Given records:
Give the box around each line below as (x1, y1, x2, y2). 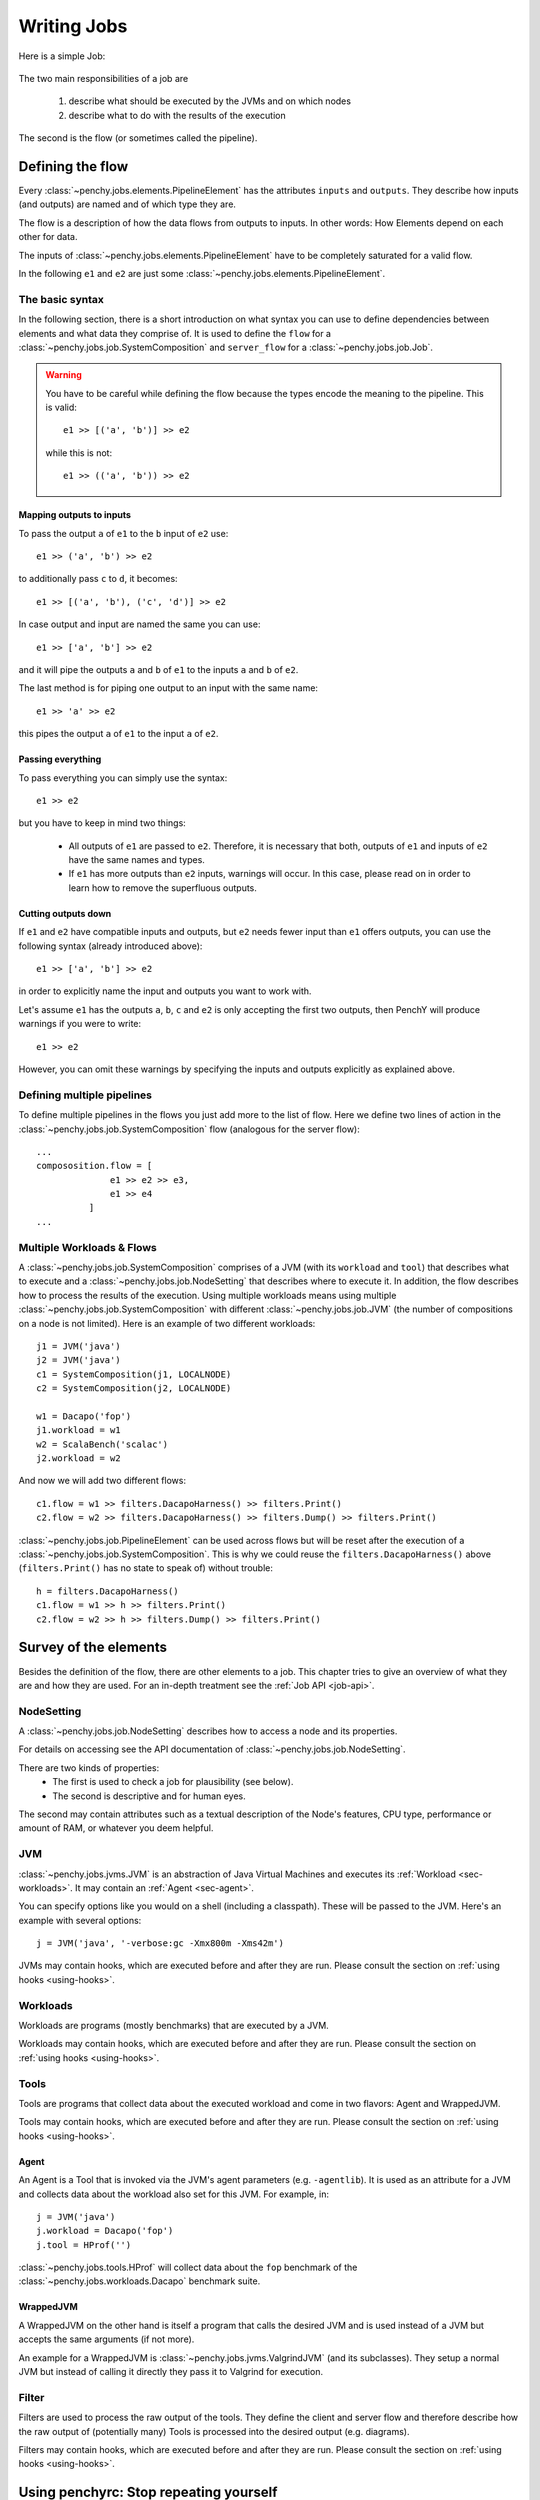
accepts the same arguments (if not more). (18, 2333, 195, 2345)
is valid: (45, 401, 77, 414)
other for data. (18, 231, 78, 243)
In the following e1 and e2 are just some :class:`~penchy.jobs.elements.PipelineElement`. (18, 267, 386, 279)
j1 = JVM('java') (36, 1340, 121, 1352)
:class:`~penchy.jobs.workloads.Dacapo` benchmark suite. (18, 2275, 261, 2287)
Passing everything (18, 753, 102, 765)
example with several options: (18, 1914, 142, 1926)
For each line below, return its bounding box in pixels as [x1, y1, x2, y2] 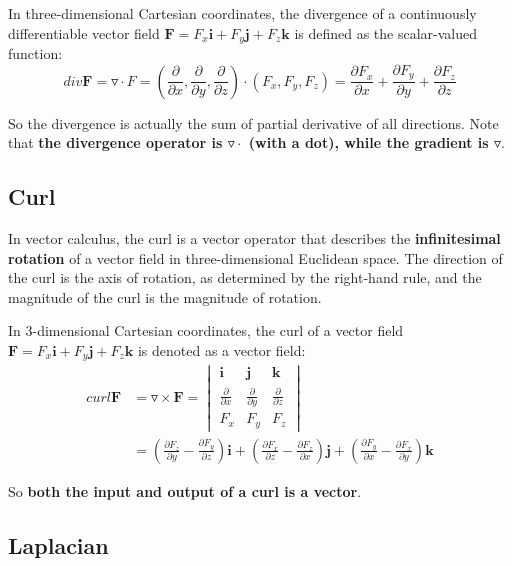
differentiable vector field [8, 22, 160, 43]
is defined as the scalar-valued [294, 22, 478, 43]
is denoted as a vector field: [137, 339, 306, 360]
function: [8, 43, 63, 64]
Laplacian [8, 529, 109, 560]
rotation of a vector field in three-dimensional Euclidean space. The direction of [8, 247, 503, 268]
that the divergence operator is [8, 132, 223, 153]
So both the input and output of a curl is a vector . [8, 480, 362, 501]
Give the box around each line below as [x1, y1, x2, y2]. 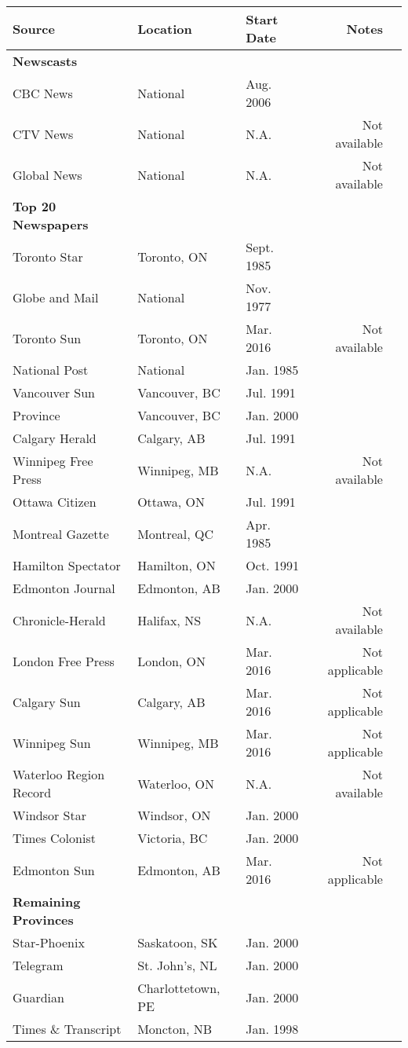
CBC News [13, 83, 73, 102]
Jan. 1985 [246, 361, 299, 379]
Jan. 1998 [246, 1020, 299, 1038]
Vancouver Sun [13, 383, 95, 401]
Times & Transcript [13, 1020, 122, 1038]
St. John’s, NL [137, 956, 217, 974]
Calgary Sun [13, 692, 81, 711]
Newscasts [13, 52, 78, 70]
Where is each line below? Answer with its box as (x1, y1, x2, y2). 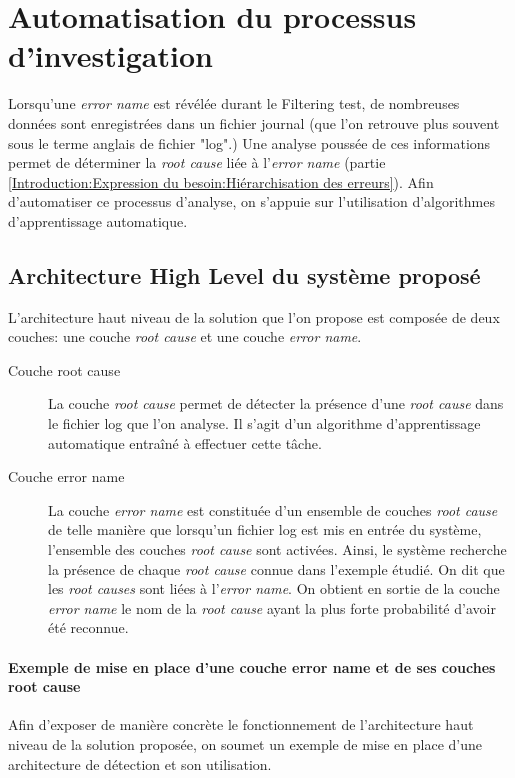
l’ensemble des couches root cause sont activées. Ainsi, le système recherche (48, 539, 507, 560)
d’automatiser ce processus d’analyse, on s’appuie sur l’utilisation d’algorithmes (8, 191, 495, 212)
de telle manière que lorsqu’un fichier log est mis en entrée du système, (48, 519, 482, 540)
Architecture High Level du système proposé (8, 259, 481, 290)
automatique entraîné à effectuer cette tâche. (48, 432, 322, 453)
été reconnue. (48, 617, 129, 638)
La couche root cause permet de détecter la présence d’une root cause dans (48, 393, 504, 414)
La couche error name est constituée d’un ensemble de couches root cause (48, 499, 498, 520)
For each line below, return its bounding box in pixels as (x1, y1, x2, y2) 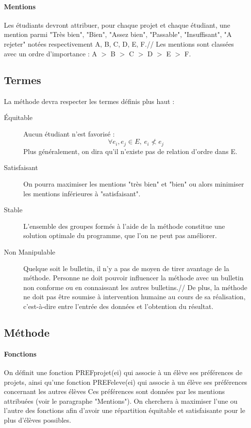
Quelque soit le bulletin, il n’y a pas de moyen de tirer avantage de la (23, 263, 230, 273)
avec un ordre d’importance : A (4, 48, 97, 58)
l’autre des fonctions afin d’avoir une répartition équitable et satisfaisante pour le (4, 405, 245, 415)
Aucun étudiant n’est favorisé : (23, 128, 115, 138)
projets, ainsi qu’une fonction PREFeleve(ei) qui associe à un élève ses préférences (4, 377, 248, 387)
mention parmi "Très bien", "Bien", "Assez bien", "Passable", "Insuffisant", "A (4, 29, 232, 39)
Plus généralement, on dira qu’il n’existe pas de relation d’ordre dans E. (23, 146, 237, 156)
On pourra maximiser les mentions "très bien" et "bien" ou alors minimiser (23, 178, 244, 188)
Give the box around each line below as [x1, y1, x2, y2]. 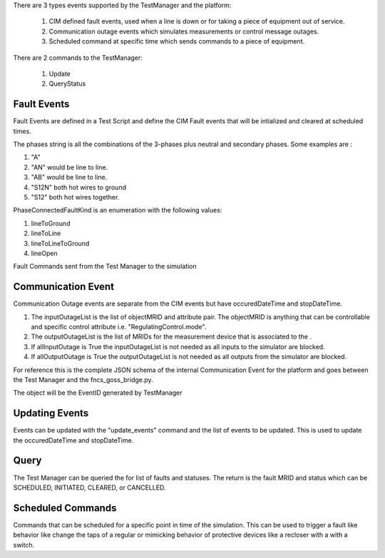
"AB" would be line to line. [31, 173, 108, 182]
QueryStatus [48, 79, 86, 88]
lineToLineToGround [31, 239, 90, 247]
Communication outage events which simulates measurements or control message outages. [48, 27, 319, 36]
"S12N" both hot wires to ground [31, 182, 126, 192]
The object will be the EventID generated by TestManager [13, 388, 183, 397]
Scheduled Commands [13, 502, 117, 514]
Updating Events [13, 407, 89, 420]
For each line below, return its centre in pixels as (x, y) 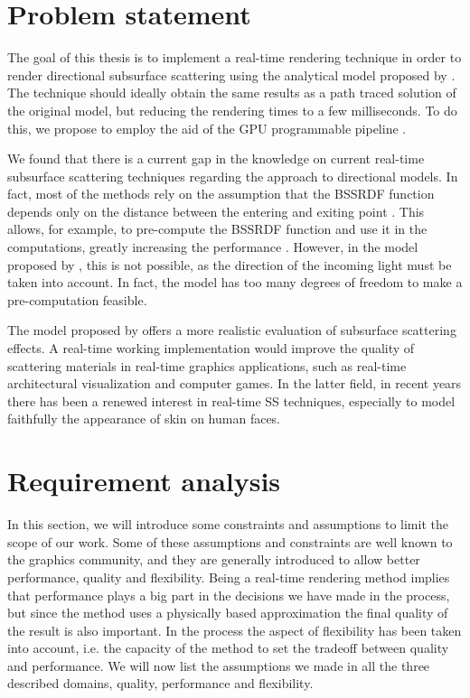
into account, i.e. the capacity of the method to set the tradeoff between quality (228, 648)
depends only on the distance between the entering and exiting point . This (216, 211)
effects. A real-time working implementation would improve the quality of (211, 348)
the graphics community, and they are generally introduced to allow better (214, 559)
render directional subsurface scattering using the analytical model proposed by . (231, 74)
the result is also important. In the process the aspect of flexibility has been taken (235, 630)
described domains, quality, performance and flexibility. (160, 683)
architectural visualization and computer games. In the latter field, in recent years (235, 383)
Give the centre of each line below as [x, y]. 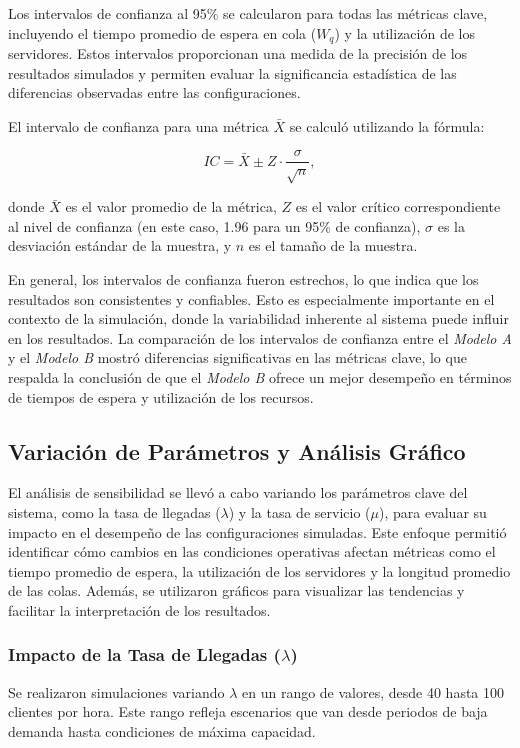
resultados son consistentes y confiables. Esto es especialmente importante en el [251, 298]
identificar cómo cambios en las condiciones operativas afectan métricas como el [252, 551]
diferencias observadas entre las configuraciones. [154, 92]
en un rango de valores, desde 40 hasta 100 [373, 691]
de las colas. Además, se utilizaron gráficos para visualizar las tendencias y [236, 590]
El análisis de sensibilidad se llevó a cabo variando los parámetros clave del [238, 492]
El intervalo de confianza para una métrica [138, 125]
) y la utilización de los [404, 32]
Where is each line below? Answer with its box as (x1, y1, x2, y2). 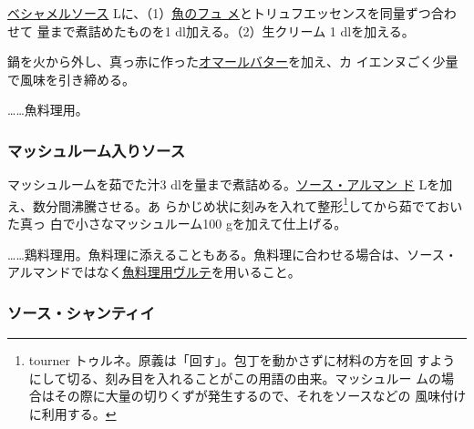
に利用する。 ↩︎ (28, 403, 117, 423)
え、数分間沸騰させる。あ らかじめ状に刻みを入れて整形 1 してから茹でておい (7, 193, 463, 215)
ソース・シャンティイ (7, 301, 155, 323)
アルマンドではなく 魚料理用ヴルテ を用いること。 (7, 262, 301, 281)
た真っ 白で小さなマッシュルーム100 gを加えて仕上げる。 (7, 214, 347, 233)
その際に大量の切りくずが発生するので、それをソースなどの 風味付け (54, 386, 467, 405)
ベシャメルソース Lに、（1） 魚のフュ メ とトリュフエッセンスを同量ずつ (7, 4, 431, 22)
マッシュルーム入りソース (7, 138, 186, 161)

Work instruction: Transcribe the entries above verbatim, excluding any image.

The completed task:
Give the box around each line below as (x1, y1, x2, y2). 
accepts the same arguments (if not more). (18, 2333, 195, 2345)
is valid: (45, 401, 77, 414)
other for data. (18, 231, 78, 243)
In the following e1 and e2 are just some :class:`~penchy.jobs.elements.PipelineElement`. (18, 267, 386, 279)
j1 = JVM('java') (36, 1340, 121, 1352)
:class:`~penchy.jobs.workloads.Dacapo` benchmark suite. (18, 2275, 261, 2287)
Passing everything (18, 753, 102, 765)
example with several options: (18, 1914, 142, 1926)
For each line below, return its bounding box in pixels as [x1, y1, x2, y2] 
differentiable vector field [8, 22, 160, 43]
is defined as the scalar-valued [294, 22, 478, 43]
is denoted as a vector field: [137, 339, 306, 360]
function: [8, 43, 63, 64]
Laplacian [8, 529, 109, 560]
rotation of a vector field in three-dimensional Euclidean space. The direction of [8, 247, 503, 268]
that the divergence operator is [8, 132, 223, 153]
So both the input and output of a curl is a vector . [8, 480, 362, 501]
Give the box around each line below as [x1, y1, x2, y2]. 
CBC News [13, 83, 73, 102]
Jan. 1985 [246, 361, 299, 379]
Jan. 1998 [246, 1020, 299, 1038]
Vancouver Sun [13, 383, 95, 401]
Times & Transcript [13, 1020, 122, 1038]
St. John’s, NL [137, 956, 217, 974]
Calgary Sun [13, 692, 81, 711]
Newscasts [13, 52, 78, 70]
Where is each line below? Answer with its box as (x1, y1, x2, y2). 
l’ensemble des couches root cause sont activées. Ainsi, le système recherche (48, 539, 507, 560)
d’automatiser ce processus d’analyse, on s’appuie sur l’utilisation d’algorithmes (8, 191, 495, 212)
de telle manière que lorsqu’un fichier log est mis en entrée du système, (48, 519, 482, 540)
Architecture High Level du système proposé (8, 259, 481, 290)
automatique entraîné à effectuer cette tâche. (48, 432, 322, 453)
été reconnue. (48, 617, 129, 638)
La couche root cause permet de détecter la présence d’une root cause dans (48, 393, 504, 414)
La couche error name est constituée d’un ensemble de couches root cause (48, 499, 498, 520)
For each line below, return its bounding box in pixels as (x1, y1, x2, y2) 
Quelque soit le bulletin, il n’y a pas de moyen de tirer avantage de la (23, 263, 230, 273)
avec un ordre d’importance : A (4, 48, 97, 58)
l’autre des fonctions afin d’avoir une répartition équitable et satisfaisante pour le (4, 405, 245, 415)
Aucun étudiant n’est favorisé : (23, 128, 115, 138)
projets, ainsi qu’une fonction PREFeleve(ei) qui associe à un élève ses préférences (4, 377, 248, 387)
mention parmi "Très bien", "Bien", "Assez bien", "Passable", "Insuffisant", "A (4, 29, 232, 39)
Plus généralement, on dira qu’il n’existe pas de relation d’ordre dans E. (23, 146, 237, 156)
On pourra maximiser les mentions "très bien" et "bien" ou alors minimiser (23, 178, 244, 188)
Give the box around each line below as [x1, y1, x2, y2]. 
"AB" would be line to line. [31, 173, 108, 182]
QueryStatus [48, 79, 86, 88]
lineToLineToGround [31, 239, 90, 247]
Communication outage events which simulates measurements or control message outages. [48, 27, 319, 36]
"S12N" both hot wires to ground [31, 182, 126, 192]
The object will be the EventID generated by TestManager [13, 388, 183, 397]
Scheduled Commands [13, 502, 117, 514]
Updating Events [13, 407, 89, 420]
For each line below, return its centre in pixels as (x, y) 
into account, i.e. the capacity of the method to set the tradeoff between quality (228, 648)
depends only on the distance between the entering and exiting point . This (216, 211)
effects. A real-time working implementation would improve the quality of (211, 348)
the graphics community, and they are generally introduced to allow better (214, 559)
render directional subsurface scattering using the analytical model proposed by . (231, 74)
the result is also important. In the process the aspect of flexibility has been taken (235, 630)
described domains, quality, performance and flexibility. (160, 683)
architectural visualization and computer games. In the latter field, in recent years (235, 383)
Give the centre of each line below as [x, y]. 
resultados son consistentes y confiables. Esto es especialmente importante en el [251, 298]
identificar cómo cambios en las condiciones operativas afectan métricas como el [252, 551]
diferencias observadas entre las configuraciones. [154, 92]
en un rango de valores, desde 40 hasta 100 [373, 691]
de las colas. Además, se utilizaron gráficos para visualizar las tendencias y [236, 590]
El análisis de sensibilidad se llevó a cabo variando los parámetros clave del [238, 492]
El intervalo de confianza para una métrica [138, 125]
) y la utilización de los [404, 32]
Where is each line below? Answer with its box as (x1, y1, x2, y2). 
に利用する。 ↩︎ (28, 403, 117, 423)
え、数分間沸騰させる。あ らかじめ状に刻みを入れて整形 1 してから茹でておい (7, 193, 463, 215)
ソース・シャンティイ (7, 301, 155, 323)
アルマンドではなく 魚料理用ヴルテ を用いること。 (7, 262, 301, 281)
た真っ 白で小さなマッシュルーム100 gを加えて仕上げる。 (7, 214, 347, 233)
その際に大量の切りくずが発生するので、それをソースなどの 風味付け (54, 386, 467, 405)
ベシャメルソース Lに、（1） 魚のフュ メ とトリュフエッセンスを同量ずつ (7, 4, 431, 22)
マッシュルーム入りソース (7, 138, 186, 161)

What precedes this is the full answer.